## WHAT YOU WILL DO
Reproduce exactly, and nothing but, the lines between the one with "registration process. The" and the end of the entries, both ends included.

**********

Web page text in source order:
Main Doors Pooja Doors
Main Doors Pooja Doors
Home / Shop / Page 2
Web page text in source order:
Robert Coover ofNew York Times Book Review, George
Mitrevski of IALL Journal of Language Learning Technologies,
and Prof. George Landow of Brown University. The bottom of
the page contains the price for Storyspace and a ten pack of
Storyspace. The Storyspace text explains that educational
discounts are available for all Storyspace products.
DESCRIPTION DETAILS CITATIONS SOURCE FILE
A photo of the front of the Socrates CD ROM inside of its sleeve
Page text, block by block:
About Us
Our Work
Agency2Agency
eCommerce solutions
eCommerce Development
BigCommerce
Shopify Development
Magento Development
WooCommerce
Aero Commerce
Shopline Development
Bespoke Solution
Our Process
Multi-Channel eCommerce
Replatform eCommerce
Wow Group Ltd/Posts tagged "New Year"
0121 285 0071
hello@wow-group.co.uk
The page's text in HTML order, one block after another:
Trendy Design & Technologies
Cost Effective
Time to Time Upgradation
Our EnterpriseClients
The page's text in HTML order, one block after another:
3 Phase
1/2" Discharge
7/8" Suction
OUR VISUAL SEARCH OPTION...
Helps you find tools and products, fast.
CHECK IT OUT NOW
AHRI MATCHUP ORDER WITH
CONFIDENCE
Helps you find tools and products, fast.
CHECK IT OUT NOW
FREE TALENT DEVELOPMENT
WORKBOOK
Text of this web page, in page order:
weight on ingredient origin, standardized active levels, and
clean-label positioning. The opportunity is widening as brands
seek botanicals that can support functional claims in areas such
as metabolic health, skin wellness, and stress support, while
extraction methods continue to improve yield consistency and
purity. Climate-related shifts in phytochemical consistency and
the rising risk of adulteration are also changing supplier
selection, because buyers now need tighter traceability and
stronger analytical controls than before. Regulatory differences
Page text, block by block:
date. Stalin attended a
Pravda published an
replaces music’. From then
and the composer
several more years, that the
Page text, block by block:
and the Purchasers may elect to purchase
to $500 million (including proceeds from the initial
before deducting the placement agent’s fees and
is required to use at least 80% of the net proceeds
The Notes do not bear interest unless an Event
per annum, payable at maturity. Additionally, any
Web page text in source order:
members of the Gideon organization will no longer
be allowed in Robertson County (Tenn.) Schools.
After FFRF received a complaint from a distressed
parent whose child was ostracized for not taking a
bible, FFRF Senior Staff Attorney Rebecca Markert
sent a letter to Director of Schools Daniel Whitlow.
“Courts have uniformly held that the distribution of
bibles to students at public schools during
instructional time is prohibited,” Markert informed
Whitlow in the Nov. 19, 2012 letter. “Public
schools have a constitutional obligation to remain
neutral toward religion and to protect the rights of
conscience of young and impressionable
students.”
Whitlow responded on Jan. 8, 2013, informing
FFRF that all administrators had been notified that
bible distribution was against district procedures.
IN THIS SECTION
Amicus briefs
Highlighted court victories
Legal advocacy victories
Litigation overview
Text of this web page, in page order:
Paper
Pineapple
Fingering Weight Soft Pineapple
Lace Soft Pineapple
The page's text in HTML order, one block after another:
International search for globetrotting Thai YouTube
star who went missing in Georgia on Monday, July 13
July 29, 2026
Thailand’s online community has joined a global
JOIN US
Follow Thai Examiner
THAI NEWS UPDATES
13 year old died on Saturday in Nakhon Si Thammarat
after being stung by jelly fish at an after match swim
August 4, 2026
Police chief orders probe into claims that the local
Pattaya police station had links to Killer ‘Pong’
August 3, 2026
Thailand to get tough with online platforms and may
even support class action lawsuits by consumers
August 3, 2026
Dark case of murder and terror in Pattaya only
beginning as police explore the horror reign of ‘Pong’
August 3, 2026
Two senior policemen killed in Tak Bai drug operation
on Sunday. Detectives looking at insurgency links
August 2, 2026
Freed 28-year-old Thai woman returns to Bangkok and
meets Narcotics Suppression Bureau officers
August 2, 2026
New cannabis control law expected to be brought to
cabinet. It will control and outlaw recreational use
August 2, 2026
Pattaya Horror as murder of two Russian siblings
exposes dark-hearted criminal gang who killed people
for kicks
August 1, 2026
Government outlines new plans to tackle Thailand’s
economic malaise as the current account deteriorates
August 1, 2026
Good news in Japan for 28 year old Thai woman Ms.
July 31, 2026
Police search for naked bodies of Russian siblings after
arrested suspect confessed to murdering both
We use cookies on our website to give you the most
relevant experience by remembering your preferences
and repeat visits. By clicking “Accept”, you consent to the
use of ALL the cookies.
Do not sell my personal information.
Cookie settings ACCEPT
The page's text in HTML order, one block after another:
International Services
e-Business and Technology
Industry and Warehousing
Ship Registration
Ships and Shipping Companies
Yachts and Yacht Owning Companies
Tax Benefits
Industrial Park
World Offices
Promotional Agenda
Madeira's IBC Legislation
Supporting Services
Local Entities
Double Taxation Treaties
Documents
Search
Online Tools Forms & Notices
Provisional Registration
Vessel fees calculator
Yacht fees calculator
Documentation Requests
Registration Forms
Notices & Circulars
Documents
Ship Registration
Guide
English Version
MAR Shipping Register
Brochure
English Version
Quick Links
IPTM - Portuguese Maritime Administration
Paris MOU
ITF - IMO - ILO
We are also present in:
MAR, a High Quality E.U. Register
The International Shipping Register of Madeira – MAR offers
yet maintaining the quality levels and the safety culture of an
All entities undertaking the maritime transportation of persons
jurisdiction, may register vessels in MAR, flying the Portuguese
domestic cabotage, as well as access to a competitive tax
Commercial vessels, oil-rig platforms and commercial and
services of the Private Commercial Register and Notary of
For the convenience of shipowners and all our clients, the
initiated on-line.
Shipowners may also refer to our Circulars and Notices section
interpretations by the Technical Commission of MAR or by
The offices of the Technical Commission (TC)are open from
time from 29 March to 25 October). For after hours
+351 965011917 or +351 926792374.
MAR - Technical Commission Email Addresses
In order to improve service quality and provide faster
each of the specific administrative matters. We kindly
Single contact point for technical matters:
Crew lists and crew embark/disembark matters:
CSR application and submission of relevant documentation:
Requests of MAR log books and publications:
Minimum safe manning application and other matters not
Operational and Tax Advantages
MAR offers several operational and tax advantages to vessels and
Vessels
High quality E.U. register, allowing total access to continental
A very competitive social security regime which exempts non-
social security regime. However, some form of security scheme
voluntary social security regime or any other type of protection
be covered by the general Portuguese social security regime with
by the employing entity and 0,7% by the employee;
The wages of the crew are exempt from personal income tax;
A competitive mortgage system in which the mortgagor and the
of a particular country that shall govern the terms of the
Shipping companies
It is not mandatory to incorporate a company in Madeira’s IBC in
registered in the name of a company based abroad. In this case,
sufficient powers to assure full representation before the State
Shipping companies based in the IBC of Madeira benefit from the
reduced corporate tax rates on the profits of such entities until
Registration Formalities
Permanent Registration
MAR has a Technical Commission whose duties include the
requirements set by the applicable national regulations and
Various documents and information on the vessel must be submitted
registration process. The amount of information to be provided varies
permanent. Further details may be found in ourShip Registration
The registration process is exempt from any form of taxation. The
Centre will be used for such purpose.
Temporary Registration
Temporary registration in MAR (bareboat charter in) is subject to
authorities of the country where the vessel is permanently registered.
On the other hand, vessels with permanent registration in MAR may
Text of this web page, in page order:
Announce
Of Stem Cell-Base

**********

## EXERCISE RESULT
registration process. The amount of information to be provided varies
permanent. Further details may be found in ourShip Registration
The registration process is exempt from any form of taxation. The
Centre will be used for such purpose.
Temporary Registration
Temporary registration in MAR (bareboat charter in) is subject to
authorities of the country where the vessel is permanently registered.
On the other hand, vessels with permanent registration in MAR may
Text of this web page, in page order:
Announce
Of Stem Cell-Base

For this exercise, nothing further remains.